ROP in a vertical well is not a bad indicator because the downhole conditions are less complex. In a horizontal hole, ROP and other drilling parameters are affected greatly by both surface and subsurface events. Besides torque and drag, ROP can be affected by factors, such as WOB, RPM (Rotations Per Minute) of the drill string and the downhole motor, condition of the downhole motor, the type of drilling mud, annulus pressure, the type of bit, wear on bit, cleaning properties of the bit, etc. It is advisable to use ROP as a target indicator only, in conjunction with other geonavigation resources -but never alone.

Torque

Torque can sometimes be an indicator of fracturing and faulting in a reservoir. As the bit penetrates a fractured interval, the mud motor often hangs on breccia that is chipped from the fracture, or encounters rock with different properties across a fault. Once again, torque should be an indicator that confirms other geonavigation resources such as calcite in the cuttings or correlation across a fault with LWD logs.

Total Gas or Flow Rate

Total Gas (in balanced wells) or flow rate (in under-balanced wells) can be helpful in determining whether the well is in the reservoir’s sweet spot -but once again, it provides no true correlation to position in target. Fluid dynamics in a horizontal well is much different than in a vertical well. The drilling fluid in the annulus of a vertical well flows in a single phase with near-laminar flow. A vertical well generally has a constant hydrostatic gradient in the annulus, all the way to the bit. The fluid goes down the drill pipe, through the bit, and back up the annulus. The story in a horizontal well is quite different.

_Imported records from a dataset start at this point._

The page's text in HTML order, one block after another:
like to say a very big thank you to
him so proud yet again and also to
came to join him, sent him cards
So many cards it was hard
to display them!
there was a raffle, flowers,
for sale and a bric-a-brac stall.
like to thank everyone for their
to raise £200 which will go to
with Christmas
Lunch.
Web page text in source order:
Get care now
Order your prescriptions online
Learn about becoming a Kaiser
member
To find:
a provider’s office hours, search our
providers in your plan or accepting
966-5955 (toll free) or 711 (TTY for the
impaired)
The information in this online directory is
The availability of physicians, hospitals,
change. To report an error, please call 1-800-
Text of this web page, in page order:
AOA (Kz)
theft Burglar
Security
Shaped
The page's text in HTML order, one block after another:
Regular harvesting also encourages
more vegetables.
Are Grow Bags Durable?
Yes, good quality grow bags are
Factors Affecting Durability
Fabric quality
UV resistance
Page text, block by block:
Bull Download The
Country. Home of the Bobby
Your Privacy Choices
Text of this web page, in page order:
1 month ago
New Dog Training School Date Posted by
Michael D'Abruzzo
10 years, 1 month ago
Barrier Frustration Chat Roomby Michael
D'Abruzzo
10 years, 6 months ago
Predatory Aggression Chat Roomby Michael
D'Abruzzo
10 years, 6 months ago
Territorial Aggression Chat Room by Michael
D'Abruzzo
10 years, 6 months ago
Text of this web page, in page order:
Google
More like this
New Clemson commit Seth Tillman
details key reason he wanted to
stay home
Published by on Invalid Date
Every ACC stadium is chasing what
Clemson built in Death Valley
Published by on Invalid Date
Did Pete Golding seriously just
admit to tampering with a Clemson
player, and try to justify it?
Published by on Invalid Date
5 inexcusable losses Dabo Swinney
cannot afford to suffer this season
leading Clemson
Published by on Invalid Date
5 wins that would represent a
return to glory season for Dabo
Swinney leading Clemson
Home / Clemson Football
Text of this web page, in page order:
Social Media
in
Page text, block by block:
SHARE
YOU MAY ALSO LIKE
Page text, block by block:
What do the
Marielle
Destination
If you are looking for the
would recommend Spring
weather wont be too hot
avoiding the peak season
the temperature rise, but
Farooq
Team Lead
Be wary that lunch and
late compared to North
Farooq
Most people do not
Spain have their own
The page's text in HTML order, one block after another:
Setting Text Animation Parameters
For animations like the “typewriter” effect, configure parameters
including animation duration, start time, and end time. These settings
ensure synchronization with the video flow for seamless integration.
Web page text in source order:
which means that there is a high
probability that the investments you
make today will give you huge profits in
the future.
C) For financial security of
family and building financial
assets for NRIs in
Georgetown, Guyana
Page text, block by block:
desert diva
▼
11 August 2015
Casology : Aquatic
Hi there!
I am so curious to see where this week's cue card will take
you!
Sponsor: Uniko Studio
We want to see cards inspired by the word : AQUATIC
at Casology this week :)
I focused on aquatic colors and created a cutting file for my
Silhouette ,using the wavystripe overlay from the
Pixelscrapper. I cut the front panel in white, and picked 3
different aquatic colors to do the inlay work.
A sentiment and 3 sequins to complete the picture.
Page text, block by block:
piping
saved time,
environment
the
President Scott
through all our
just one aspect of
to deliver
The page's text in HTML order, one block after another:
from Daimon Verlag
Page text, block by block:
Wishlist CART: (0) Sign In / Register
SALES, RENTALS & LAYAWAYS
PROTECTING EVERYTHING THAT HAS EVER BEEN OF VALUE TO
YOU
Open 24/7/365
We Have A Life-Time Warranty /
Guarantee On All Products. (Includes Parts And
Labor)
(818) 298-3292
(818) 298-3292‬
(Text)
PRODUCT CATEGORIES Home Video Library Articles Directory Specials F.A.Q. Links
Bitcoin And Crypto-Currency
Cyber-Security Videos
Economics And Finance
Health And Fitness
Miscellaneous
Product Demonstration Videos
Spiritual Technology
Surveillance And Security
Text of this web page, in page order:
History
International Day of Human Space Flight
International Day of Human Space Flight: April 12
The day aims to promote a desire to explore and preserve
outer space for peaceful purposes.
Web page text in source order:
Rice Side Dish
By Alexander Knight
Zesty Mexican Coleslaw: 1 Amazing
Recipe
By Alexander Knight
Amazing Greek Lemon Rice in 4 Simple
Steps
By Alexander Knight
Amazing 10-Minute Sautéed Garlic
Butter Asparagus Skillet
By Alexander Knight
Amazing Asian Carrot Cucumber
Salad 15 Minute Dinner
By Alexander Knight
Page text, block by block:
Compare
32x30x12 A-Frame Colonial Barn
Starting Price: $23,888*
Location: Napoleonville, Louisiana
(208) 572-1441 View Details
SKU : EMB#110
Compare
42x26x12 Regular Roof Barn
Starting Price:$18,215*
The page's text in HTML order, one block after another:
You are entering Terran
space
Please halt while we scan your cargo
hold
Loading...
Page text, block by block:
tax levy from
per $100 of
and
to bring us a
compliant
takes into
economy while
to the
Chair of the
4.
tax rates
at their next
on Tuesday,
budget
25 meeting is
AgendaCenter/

The build section, the lateral section, and gravity all combine to create very dynamic flow regimes in horizontal wells. Flow begins normally down the drillstring at the bit. However, everything changes once the fluid enters the annulus. Fluid in the annulus is generally in a multiphase, turbulent flow regime. To make maters worse, the hydrostatic pressure does not constantly increase in the lateral section of a horizontal well but may decrease or increase, depending upon depth, as shown in Figure 1: Animation showing how pressure varies with measured depth -but is more of a reflection of TVD.

This creates a situation where the well can have significant fluid transfer between the wellbore and the reservoir. Higher pressures at the bit cause fluid to transfer from the wellbore to the formation. This may turn around as the bit drills past the high-pressure zone, and the formation fluids begin to relax back into the wellbore. This effect is further driven by turbulence in the wellbore around the curve and across significant doglegs. Turbulence can cause enormous pressure differentials, causing fluid invasion in one area or swabbing in another. This means that there can be significant variance in pressure profile through the lateral section of a well.

This effect can be especially pronounced in fractured reservoirs. As the bit penetrates a fracture, fluid is forced into the fracture along with cuttings. Thus, fractures can actually create a vacuum at the surface with a complete loss of returns. This sudden loss of hydrostatic pressure can cause fractures up hole (which had previously been sealed with mud cake) to swab into the well (Figure 2: Animation showing circulation of cuttings in a directional well).

There are documented cases where a well flowed 100% oil up the annulus to the surface, while at the same time, water was being pumped through the drillpipe into a fracture at the bit!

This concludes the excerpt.